PageRank, Pap tests, Townsend hidden eggcorns

Three hidden eggcorns with proper noun associations have come to my attention recently. One of them is PageRank, which we have discussed in this forum. PageRank is Google’s patented method for deciding which pages to show someone doing a Google search. It seems to be an allusion to web pages, but it is actually named after the algorithm’s inventor, Larry Page, Google’s co-founder.

Another proper noun has contributed to a medical confusion. A pap test, called a pap smear when I first heard about it, is an examination of a slide smear of cervical cells that is used to detect cancer. I assumed when I heard this term that it made some reference to women’s parts (“pap” is an old term for breast/teat) or to the gooey pap that is classically fed to infants (what do you smear, if not pappy stuff?). The test is actually named after the Greek doctor, Georgios Papanikolaou, who invented the test.

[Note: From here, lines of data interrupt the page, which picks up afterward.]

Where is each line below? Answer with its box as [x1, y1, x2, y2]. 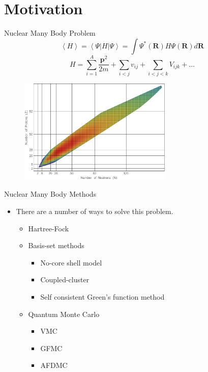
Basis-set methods [28, 240, 84, 251]
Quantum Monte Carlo [28, 308, 100, 319]
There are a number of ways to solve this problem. [16, 205, 173, 216]
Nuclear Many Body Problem [4, 28, 96, 38]
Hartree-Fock [28, 223, 69, 233]
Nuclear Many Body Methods [4, 189, 97, 199]
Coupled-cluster [40, 274, 90, 285]
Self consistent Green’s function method [40, 291, 165, 302]
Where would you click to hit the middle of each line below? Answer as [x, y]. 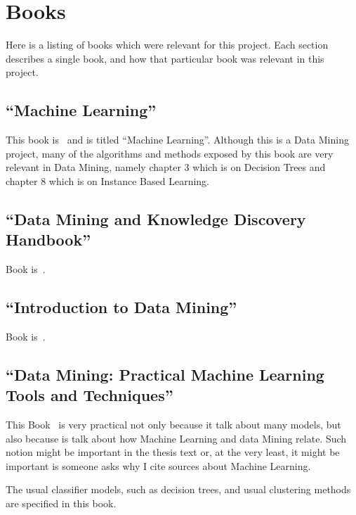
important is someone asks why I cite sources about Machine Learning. [158, 465]
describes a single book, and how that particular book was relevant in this [165, 58]
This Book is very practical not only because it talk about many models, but [173, 425]
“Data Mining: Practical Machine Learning [165, 374]
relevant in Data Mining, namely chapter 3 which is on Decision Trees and [166, 167]
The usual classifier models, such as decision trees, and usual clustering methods [178, 489]
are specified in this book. [61, 503]
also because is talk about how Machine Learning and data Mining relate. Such [176, 438]
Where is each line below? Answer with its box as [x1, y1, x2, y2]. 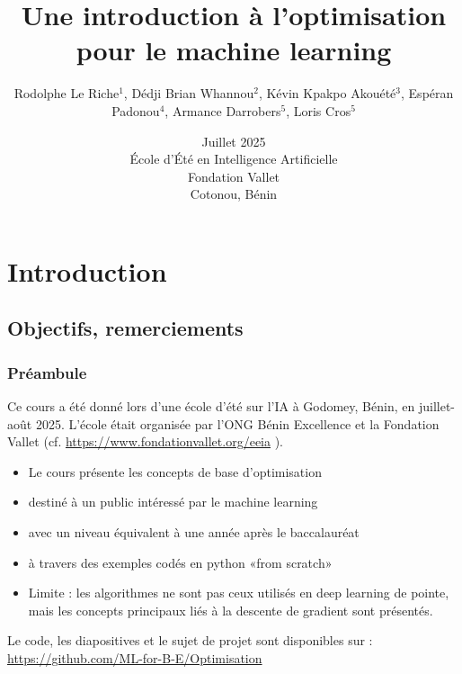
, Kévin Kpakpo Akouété [258, 84, 396, 103]
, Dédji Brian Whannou [123, 84, 254, 103]
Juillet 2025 [201, 131, 266, 150]
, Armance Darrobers [164, 101, 281, 120]
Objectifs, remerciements [7, 314, 244, 342]
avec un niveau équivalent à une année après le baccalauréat [28, 523, 360, 542]
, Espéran [401, 84, 454, 103]
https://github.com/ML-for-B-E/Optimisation [7, 649, 262, 667]
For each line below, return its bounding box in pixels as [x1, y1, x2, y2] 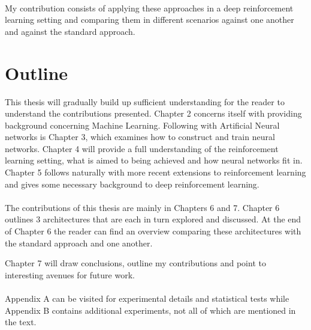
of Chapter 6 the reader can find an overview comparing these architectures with [5, 225, 301, 237]
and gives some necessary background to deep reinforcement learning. [5, 177, 259, 190]
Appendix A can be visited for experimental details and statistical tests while [5, 292, 289, 304]
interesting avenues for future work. [5, 268, 135, 281]
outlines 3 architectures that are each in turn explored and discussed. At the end [5, 213, 301, 225]
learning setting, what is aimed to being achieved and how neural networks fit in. [5, 154, 303, 167]
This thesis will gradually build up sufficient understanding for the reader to [5, 95, 285, 108]
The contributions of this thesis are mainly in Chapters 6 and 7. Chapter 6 [5, 201, 280, 213]
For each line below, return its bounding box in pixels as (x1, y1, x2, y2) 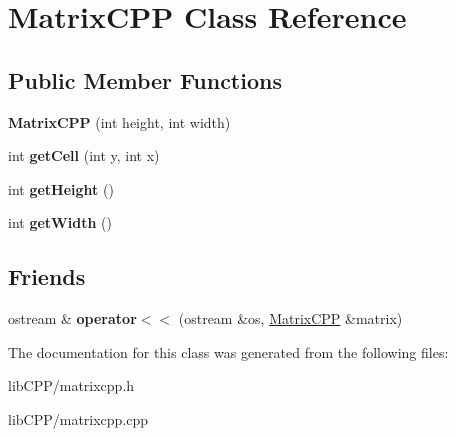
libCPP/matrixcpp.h (8, 375, 135, 396)
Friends (8, 261, 86, 292)
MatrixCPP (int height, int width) (8, 111, 231, 132)
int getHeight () (8, 178, 114, 199)
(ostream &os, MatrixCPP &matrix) (178, 308, 403, 329)
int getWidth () (8, 212, 112, 233)
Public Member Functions (8, 64, 282, 95)
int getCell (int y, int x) (8, 145, 160, 166)
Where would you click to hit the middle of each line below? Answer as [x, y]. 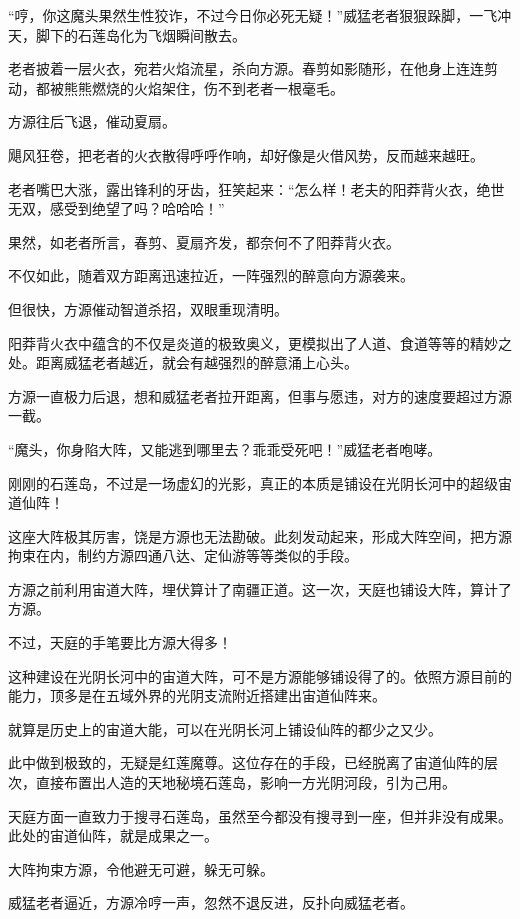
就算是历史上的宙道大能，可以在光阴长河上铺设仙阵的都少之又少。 [225, 728]
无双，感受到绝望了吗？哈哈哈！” [116, 208]
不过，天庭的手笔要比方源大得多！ [120, 642]
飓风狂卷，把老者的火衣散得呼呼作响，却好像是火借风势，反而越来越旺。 [246, 154]
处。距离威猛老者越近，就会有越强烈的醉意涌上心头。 [183, 362]
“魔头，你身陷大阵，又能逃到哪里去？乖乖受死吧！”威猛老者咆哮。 [225, 448]
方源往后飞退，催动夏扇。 [92, 121]
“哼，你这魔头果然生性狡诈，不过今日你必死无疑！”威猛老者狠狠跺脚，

The third miss is a road name. My wife and I were driving through a nearby town, looking for a building she had visited. She told me to turn at “Towns End Road.” When I got there, the street sign said “Townsend Road,” named, presumably, after one of the many British-descended people with a Townsend surname. The surname probably derives from the phrase “towns end,” but I doubt that many think about its possible etymology when they hear the surname.

These hidden eggcorns are Aunty Lehmanns – words that result from turning a proper noun into a similar common noun. As in “Tajma Hall.” They are hidden because we have no clue, short of a confession, what speakers are thinking (though the last, “Townsend,” may be pronounced differently by some of those thinking about “towns end”).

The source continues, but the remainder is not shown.